Pas forcément la plus pertinente des lignes de défense, car de même que la répartition des richesses entre les ménages n'est pas homogène, celles des services publics ou services sociaux dans les territoires ne l'est pas non plus, en témoigne par exemple la fermeture de nombreux services publics (gare, postes, hôpitaux, maternités, etc.) dans des villes petites ou moyennes ou la formation de déserts médicaux.
Ce chiffre reste cependant moindre que dans le département voisin de l'Yonne, où la densité médicale s'est effondrée de 16,7%, suivi de l'Indre et du Cher, avec respectivement 15,7% et 14,8% de médecins en moins.
Une inégalité qui renforce le sentiment qu'au final, certains Français n'en ont pas pour leur argent, tout particulièrement ceux vivant en dehors des grandes métropoles et qui sont confronté à la diminution des services publics.
«Les Américains, dont la colère était renforcée par l'absence de représentation, ont déclenché une sécession contre l'Empire britannique quand ils n'étaient fiscalisés qu'à hauteur d'un ou deux pour cent de leurs revenus environ.
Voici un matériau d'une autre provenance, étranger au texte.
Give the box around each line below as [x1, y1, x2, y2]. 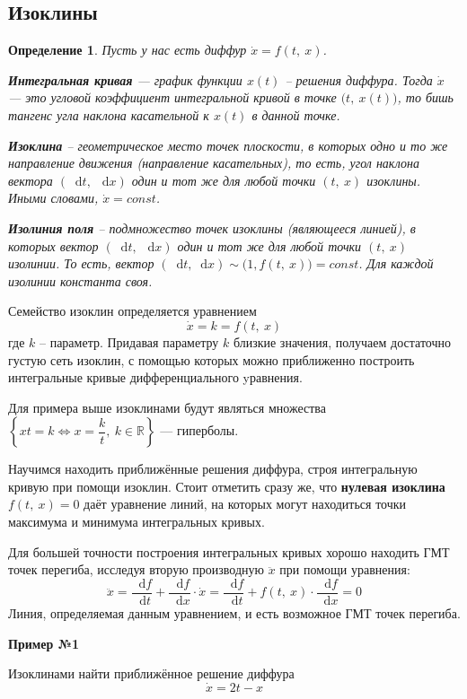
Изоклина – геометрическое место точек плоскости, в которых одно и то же [8, 135, 448, 154]
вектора [8, 170, 53, 189]
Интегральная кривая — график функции [8, 70, 242, 89]
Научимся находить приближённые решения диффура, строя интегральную [8, 459, 418, 478]
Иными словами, [8, 188, 99, 207]
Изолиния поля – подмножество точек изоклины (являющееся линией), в [8, 218, 416, 237]
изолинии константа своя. [8, 271, 153, 290]
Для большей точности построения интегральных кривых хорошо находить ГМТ [8, 542, 450, 561]
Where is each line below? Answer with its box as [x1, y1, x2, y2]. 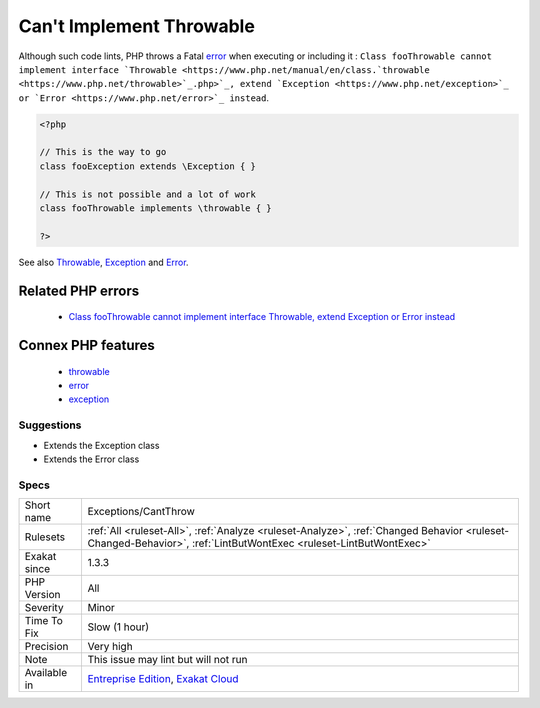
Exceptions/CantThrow [87, 505, 195, 519]
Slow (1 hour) [87, 620, 150, 634]
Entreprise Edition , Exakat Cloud [87, 672, 239, 686]
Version [24, 588, 61, 602]
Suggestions [18, 418, 82, 432]
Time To [24, 614, 64, 628]
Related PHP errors [18, 282, 140, 299]
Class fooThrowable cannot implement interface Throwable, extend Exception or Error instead [68, 311, 456, 323]

Selon l'historien François Hincker, les Français se voyaient quant à eux confisquer annuellement un peu plus de dix-huit jours de travail par la monarchie à la veille de la Révolution française.»
Avançant une étude de l'Institut économique Molinari publiée en juillet 2018, Ferghane Azihari souligne que le salarié moyen en France est aujourd'hui «exproprié» à hauteur de 56,7% de ses revenus, malgré une légère amélioration «liée à la mise en œuvre d'une partie des baisses de charges promises lors de la campagne présidentielle» soulignent les auteurs de l'étude. Ainsi, l'analyste estime qu'on ne parle plus d'une France championne d'Europe de la fiscalité, mais championne du monde.